Artificial intelligence is a recurrent theme in science fiction, whether utopian, stressing the potential advantages, or dystopian, stressing the dangers.

The notion of machines with human-like intelligence dates back a minimum of to Samuel Butler’s 1872 novel Erewhon. Since then, numerous sci-fi stories have actually presented different effects of developing such intelligence, typically including disobediences by robots. Among the best understood of these are Stanley Kubrick’s 1968 2001: A Space Odyssey with its murderous onboard computer HAL 9000, contrasting with the more benign R2-D2 in George Lucas’s 1977 Star Wars and the eponymous robot in Pixar’s 2008 WALL-E.

Scientists and engineers have actually kept in mind the implausibility of lots of science fiction scenarios, but have mentioned fictional robots sometimes in artificial intelligence research short articles, most frequently in a utopian context.

Background

The notion of innovative robotics with human-like intelligence dates back at least to Samuel Butler’s 1872 unique Erewhon. [1] [2] This drew on an earlier (1863) article of his, Darwin among the Machines, where he raised the question of the development of awareness amongst self-replicating devices that might supplant human beings as the dominant species. [3] [2] Similar ideas were likewise talked about by others around the same time as Butler, consisting of George Eliot in a chapter of her final released work Impressions of Theophrastus Such (1879 ). [2] The creature in Mary Shelley’s 1818 Frankenstein has also been thought about a synthetic being, for circumstances by the science fiction author Brian Aldiss. [4] Beings with a minimum of some appearance of intelligence were pictured, too, in classical antiquity. [5] [6] [7]

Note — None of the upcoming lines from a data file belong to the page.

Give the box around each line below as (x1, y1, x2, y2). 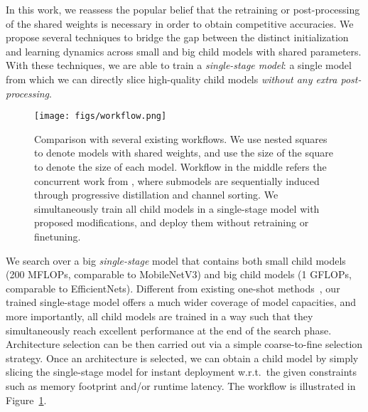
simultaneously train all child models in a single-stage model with (34, 201, 320, 216)
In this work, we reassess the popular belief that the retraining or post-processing (6, 2, 360, 16)
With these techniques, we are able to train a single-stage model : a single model (6, 58, 352, 73)
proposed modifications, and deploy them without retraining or (34, 215, 309, 230)
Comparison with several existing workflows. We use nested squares (34, 131, 328, 146)
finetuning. (34, 228, 81, 243)
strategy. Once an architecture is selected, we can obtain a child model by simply (6, 350, 359, 365)
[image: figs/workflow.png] (34, 111, 167, 122)
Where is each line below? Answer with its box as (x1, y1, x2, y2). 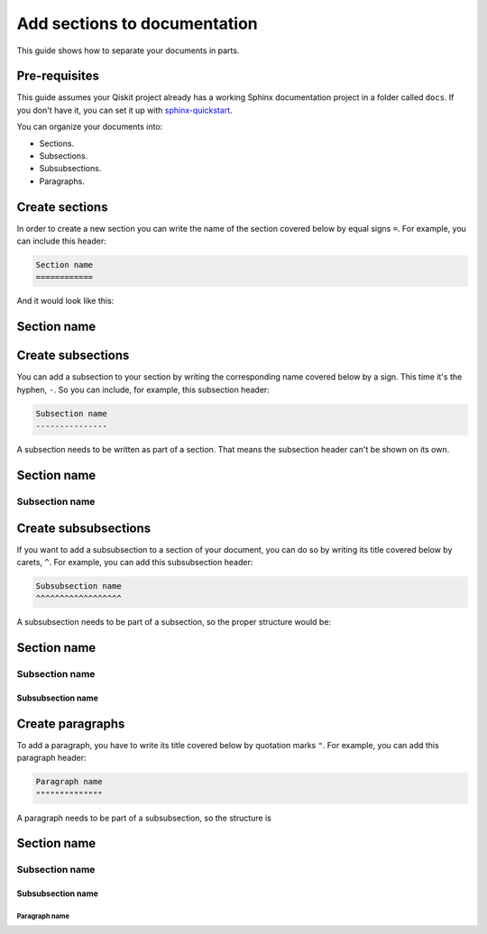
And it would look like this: (16, 296, 115, 307)
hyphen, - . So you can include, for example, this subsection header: (16, 384, 270, 395)
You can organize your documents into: (16, 122, 163, 133)
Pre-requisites (16, 69, 99, 84)
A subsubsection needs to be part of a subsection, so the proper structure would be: (16, 617, 332, 627)
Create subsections (16, 348, 130, 363)
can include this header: (16, 235, 107, 247)
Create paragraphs (16, 716, 125, 731)
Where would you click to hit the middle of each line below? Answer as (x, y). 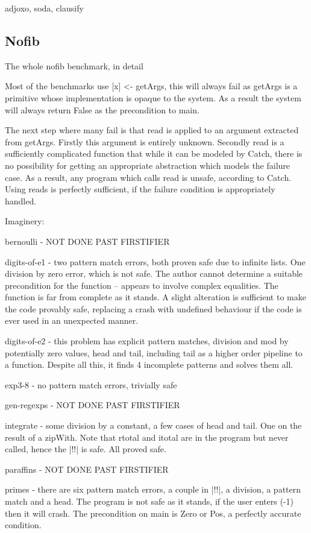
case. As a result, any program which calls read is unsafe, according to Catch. (148, 177)
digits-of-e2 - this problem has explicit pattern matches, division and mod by (147, 341)
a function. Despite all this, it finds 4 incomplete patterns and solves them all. (149, 364)
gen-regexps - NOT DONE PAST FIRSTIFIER (93, 405)
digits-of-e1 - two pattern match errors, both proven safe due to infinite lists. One (155, 261)
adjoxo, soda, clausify (44, 8)
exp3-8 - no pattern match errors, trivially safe (91, 384)
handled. (21, 200)
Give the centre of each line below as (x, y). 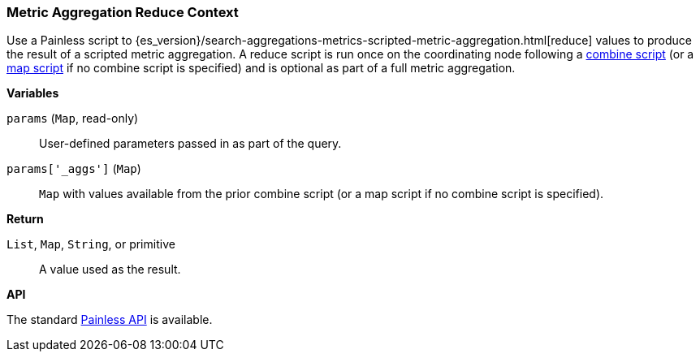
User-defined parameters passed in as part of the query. (190, 144)
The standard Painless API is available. (110, 320)
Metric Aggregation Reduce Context (123, 12)
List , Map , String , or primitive (91, 244)
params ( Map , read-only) (73, 119)
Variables (33, 93)
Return (25, 219)
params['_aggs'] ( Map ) (74, 169)
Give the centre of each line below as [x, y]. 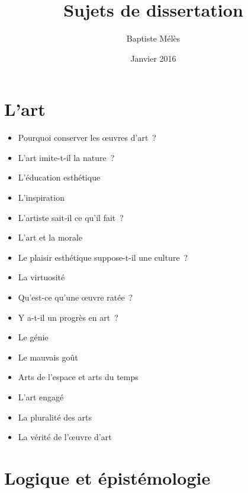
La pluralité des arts [55, 417]
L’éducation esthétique [59, 177]
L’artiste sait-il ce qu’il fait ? [71, 217]
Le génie [33, 337]
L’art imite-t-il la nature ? [66, 157]
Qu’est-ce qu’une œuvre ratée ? [75, 297]
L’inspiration [41, 197]
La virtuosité [41, 277]

Utopian and dystopian visions

Artificial intelligence is intelligence shown by machines, in contrast to the natural intelligence displayed by human beings and other animals. [8] It is a recurrent style in sci-fi; scholars have divided it into utopian, stressing the possible advantages, and dystopian, emphasising the risks. [9] [10] [11]

Utopian

Optimistic visions of the future of expert system are possible in sci-fi. [12] Benign AI characters include Robbie the Robot, first seen in Forbidden Planet on 1956; Data in Star Trek: The Next Generation from 1987 to 1994; and Pixar’s WALL-E in 2008. [13] [11] Iain Banks’s Culture series of novels depicts a utopian, post-scarcity area society of humanoids, aliens, and advanced beings with expert system living in socialist environments throughout the Galaxy. [14] [15] Researchers at the University of Cambridge have actually recognized four significant themes in utopian scenarios featuring AI: immortality, or indefinite life-spans; ease, or liberty from the requirement to work; satisfaction, or enjoyment and home entertainment supplied by machines; and dominance, the power to safeguard oneself or guideline over others. [16]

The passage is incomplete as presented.